# Accuwedge segmenting jig



## JTTHECLOCKMAN (Oct 11, 2009)

Has anyone been able to get one of these jigs yet and if so do you have a link to where??? It looks real interesting to use and looks well thought out for the bandsaw and making of wedges for turning segments.


----------



## Ripper70 (Nov 30, 2015)

http://www.accu-slice.com

According to their web site:

****IMPORTANT NOTICE: The Accu-Wedge inventory is currently SOLD OUT. Sales have greatly exceeded our expectations. A new production run is now in process and the Accu-Wedge is expected to be ready for shipment by 12/15/2017. We are now accepting new orders for this December shipment.
*


----------



## MrUnix (May 18, 2012)

Wow… $345 is a good chunk of cash for that thing.

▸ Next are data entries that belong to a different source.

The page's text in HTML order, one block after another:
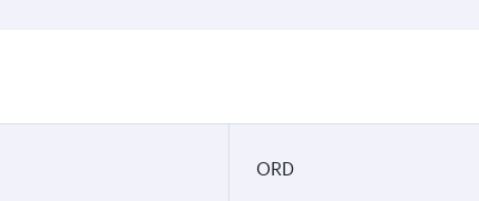
ORD
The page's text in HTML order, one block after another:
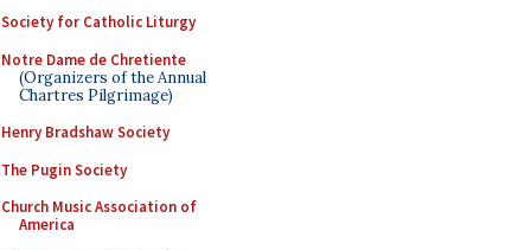
Society for Catholic Liturgy
Notre Dame de Chretiente
(Organizers of the Annual
Chartres Pilgrimage)
Henry Bradshaw Society
The Pugin Society
Church Music Association of
America
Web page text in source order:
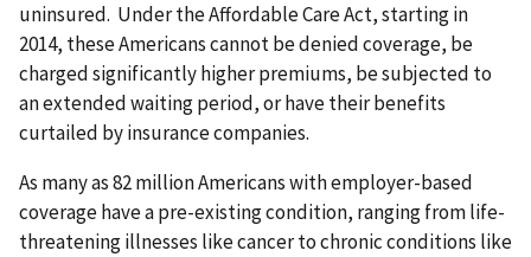
uninsured. Under the Affordable Care Act, starting in
2014, these Americans cannot be denied coverage, be
charged significantly higher premiums, be subjected to
an extended waiting period, or have their benefits
curtailed by insurance companies.
As many as 82 million Americans with employer-based
coverage have a pre-existing condition, ranging from life-
threatening illnesses like cancer to chronic conditions like
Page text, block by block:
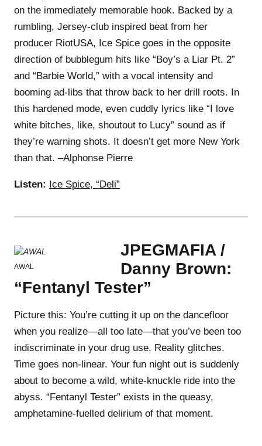
on the immediately memorable hook. Backed by a
rumbling, Jersey-club inspired beat from her
producer RiotUSA, Ice Spice goes in the opposite
direction of bubblegum hits like “Boy’s a Liar Pt. 2”
and “Barbie World,” with a vocal intensity and
booming ad-libs that throw back to her drill roots. In
this hardened mode, even cuddly lyrics like “I love
white bitches, like, shoutout to Lucy” sound as if
they’re warning shots. It doesn’t get more New York
than that. –Alphonse Pierre
Listen: Ice Spice, “Deli”
AWAL
JPEGMAFIA /
Danny Brown:
“Fentanyl Tester”
Picture this: You’re cutting it up on the dancefloor
when you realize—all too late—that you’ve been too
indiscriminate in your drug use. Reality glitches.
Time goes non-linear. Your fun night out is suddenly
about to become a wild, white-knuckle ride into the
abyss. “Fentanyl Tester” exists in the queasy,
amphetamine-fuelled delirium of that moment.
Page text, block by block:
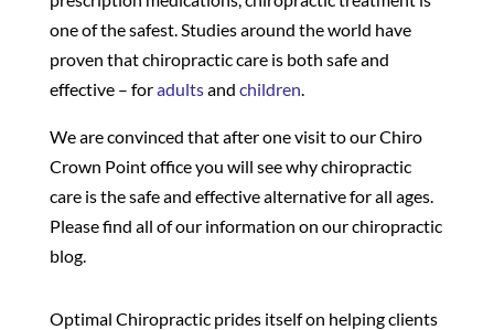
one of the safest. Studies around the world have
proven that chiropractic care is both safe and
effective – foradultsand children.
We are convinced that after one visit to our Chiro
Crown Point office you will see why chiropractic
care is the safe and effective alternative for all ages.
Please find all of our information on our chiropractic
blog.
Optimal Chiropractic prides itself on helping clients
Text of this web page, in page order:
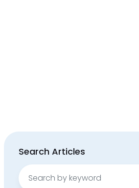
Search Articles
Search
for:
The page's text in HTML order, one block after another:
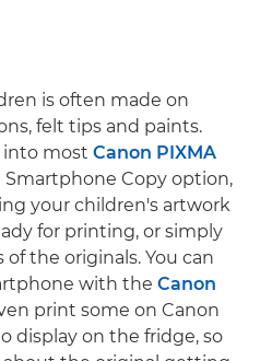
is often made on
felt tips and paints.
most Canon PIXMA
Copy option,
your children's artwork
for printing, or simply
the originals. You can
with the Canon
print some on Canon
display on the fridge, so
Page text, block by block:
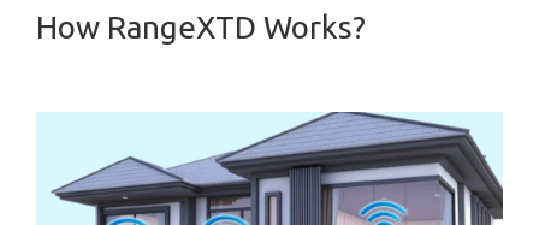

It doesn't look much different than the seg-easy wedgie sled that you can make yourself. What advantages does it have?

Cheers,
Brad


----------



## AlaskaGuy (Jan 29, 2012)

I see you tube has a bunch of different video on making wedge sled. They look to difficult to make


----------



## JTTHECLOCKMAN (Oct 11, 2009)

Need some extra cash for those gadgets but do look well thought out and well made.


----------



## Putttn (Feb 29, 2012)

I just specked out the band saw sled to the tune of $610 plus whatever shipping might be. For making thin slices I can do as good just by indexing off the right side of the blade against my Rockler jig. Am I missing something?


----------



## Redoak49 (Dec 15, 2012)

That seems to be a lot of cash. There are a number of sleds you could build to do the same thing.


----------



## a1Jim (Aug 9, 2008)

Mike just posted a blog on the subject

http://lumberjocks.com/stefang/blog/116449


----------